Then we can define a representation of $SU(2)$ on the space $V_m$ by the formula

$[\Pi_m(U)f](z) = f(U^{-1}z).$

We can then define the Lie algebra representaion of $\text{su}(2)$ by the formula

$\pi_m(X) = \left. \frac{d}{dt}\Pi_m(e^{tX}) \right |_{t=0}$

which works out to be

$\pi_m(X)f = -\frac{\partial f}{\partial z_1}(X_{11} z_1+ X_{12} z_2) - \frac{\partial f}{\partial z_2}(X_{21}z_2 + X_{22}z_2).$

It turns out that this representation extends to a representation of $\text{sl}(2;\mathbb{C})$

Now we have two ways of interpreting the tensor product representation $\pi_m \otimes \pi_m$.

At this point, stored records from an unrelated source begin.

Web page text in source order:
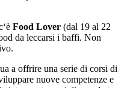
Food Lover (dal 19 al 22
da leccarsi i baffi. Non
a offrire una serie di corsi di
nuove competenze e
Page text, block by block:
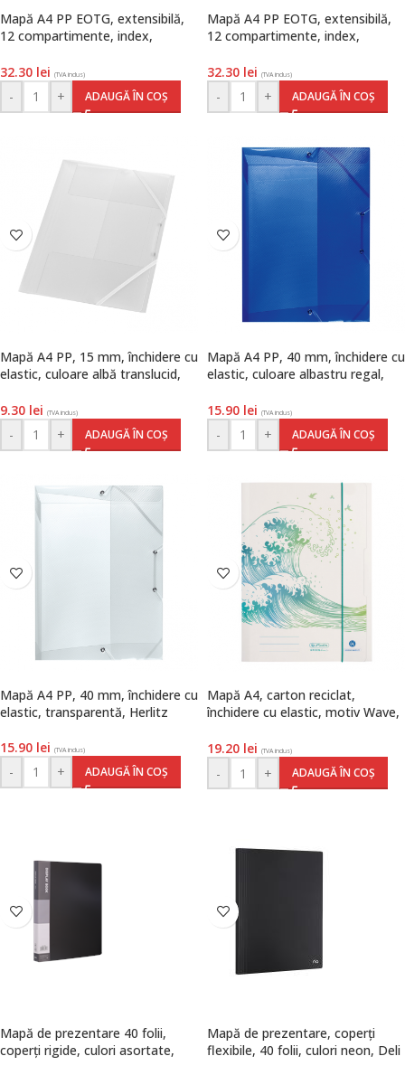
Mapă A4 PP EOTG, extensibilă,
12 compartimente, index,
albastru, Herlitz
32.30 lei (TVA inclus)
- + ADAUGĂ ÎN COȘ
Mapă A4 PP EOTG, extensibilă,
12 compartimente, index,
negru, Herlitz
32.30 lei (TVA inclus)
- + ADAUGĂ ÎN COȘ
Mapă A4 PP, 15 mm, închidere cu
elastic, culoare albă translucid,
9.30 lei (TVA inclus)
- + ADAUGĂ ÎN COȘ
Mapă A4 PP, 40 mm, închidere cu
elastic, culoare albastru regal,
15.90 lei (TVA inclus)
- + ADAUGĂ ÎN COȘ
Mapă A4 PP, 40 mm, închidere cu
elastic, transparentă, Herlitz
15.90 lei (TVA inclus)
- + ADAUGĂ ÎN COȘ
Mapă A4, carton reciclat,
închidere cu elastic, motiv Wave,
19.20 lei (TVA inclus)
- + ADAUGĂ ÎN COȘ
Mapă de prezentare 40 folii,
coperți rigide, culori asortate,
Mapă de prezentare, coperți
flexibile, 40 folii, culori neon, Deli
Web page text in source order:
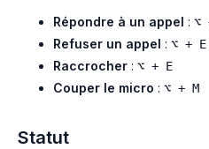
Répondre à un appel : ⌥
Refuser un appel : ⌥ + E
Raccrocher : ⌥ + E
Couper le micro : ⌥ + M
Statut
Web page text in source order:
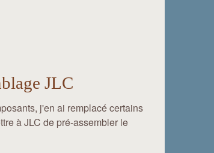
JLC
j'en ai remplacé certains
à JLC de pré-assembler le
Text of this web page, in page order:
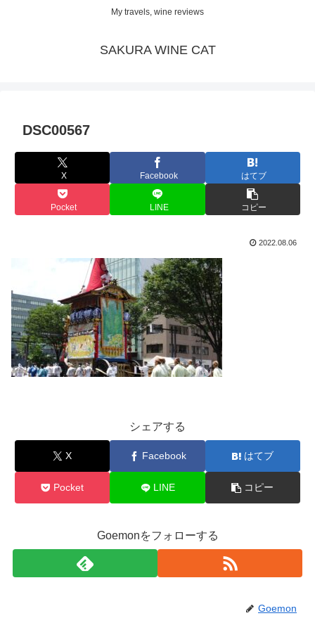
My travels, wine reviews
SAKURA WINE CAT
DSC00567
X Facebook はてブ
Pocket LINE コピー
2022.08.06
シェアする
X Facebook はてブ
Pocket LINE コピー
Goemonをフォローする
Goemon
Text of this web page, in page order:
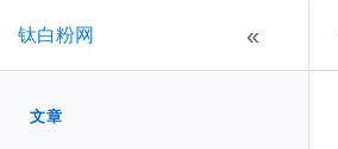
钛白粉网 «
文章
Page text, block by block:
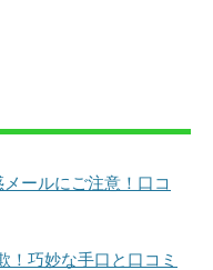
ールにご注意！口コ
！巧妙な手口と口コミ
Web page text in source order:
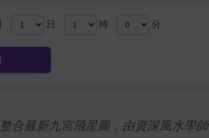
日 時 分
合最新九宮飛星圖，由資深風水學師
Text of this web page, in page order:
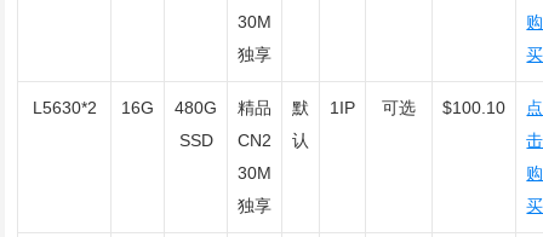
30M
独享
购
买
L5630*2 16G
480G
SSD
精品
CN2
30M
独享
默
认
1IP 可选 $100.10
点
击
购
买
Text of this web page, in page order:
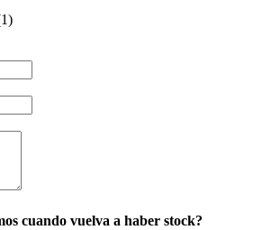
1)
cuando vuelva a haber stock?
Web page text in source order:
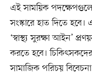
এই সাময়িক
সংস্কারে হাত দিতে
‘স্বাস্থ্য সুরক্ষা আইন’
করতে হবে।
সামাজিক পরিচয়
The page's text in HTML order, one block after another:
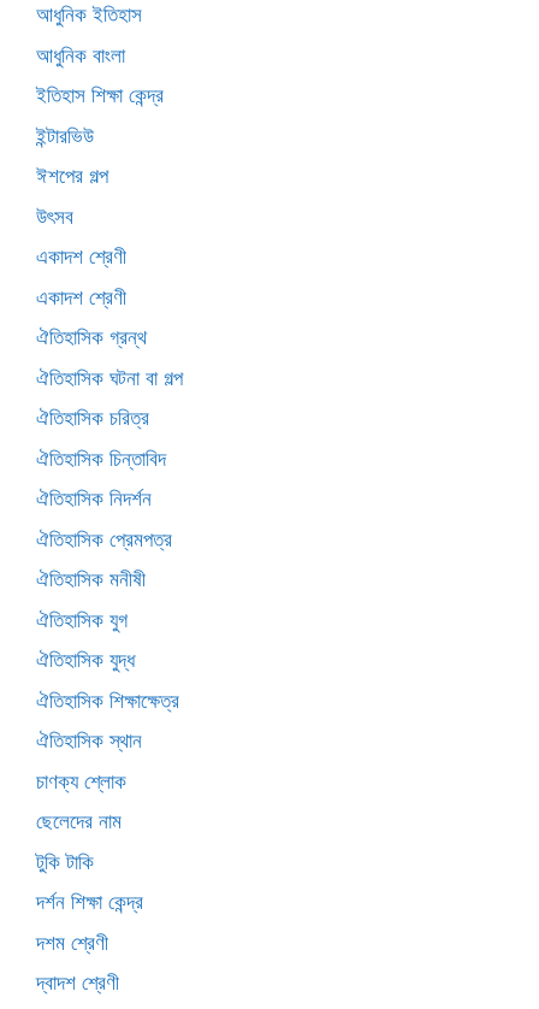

1) We can define $\pi_m \otimes \pi_m$ as a representation of $\text{sl}(2;\mathbb{C}) \oplus \text{sl}(2;\mathbb{C})$ acting on $V_m \otimes V_m$ by $\pi_m \otimes \pi_m (X,Y) = \pi_m(X) \otimes I + I \otimes \pi_m(Y)$

2) We also have $\pi_m \otimes \pi_m$ as a representation of $\text{sl}(2;\mathbb{C})$ acting on $V_m \otimes V_m$ defined by

$\pi_m \otimes \pi_m (X) = \pi_m(X) \otimes I + I \otimes \pi_m(X)$

The exercise is to show that $V_1 \otimes V_1$ as a representaion of $\text{sl}(2;\mathbb{C})$ (our second interpretation) is reducible, whilst as a representation of $\text{sl}(2;\mathbb{C}) \oplus \text{sl}(2;\mathbb{C})$(the first interpretation) it is irreducible.

I think, in the first interpretation, that $\pi_1(X) \otimes \pi_2(Y)$ is irreducible if and only if $\pi_1(X)$ and $\pi_2(Y)$ are irreducible. Is this true?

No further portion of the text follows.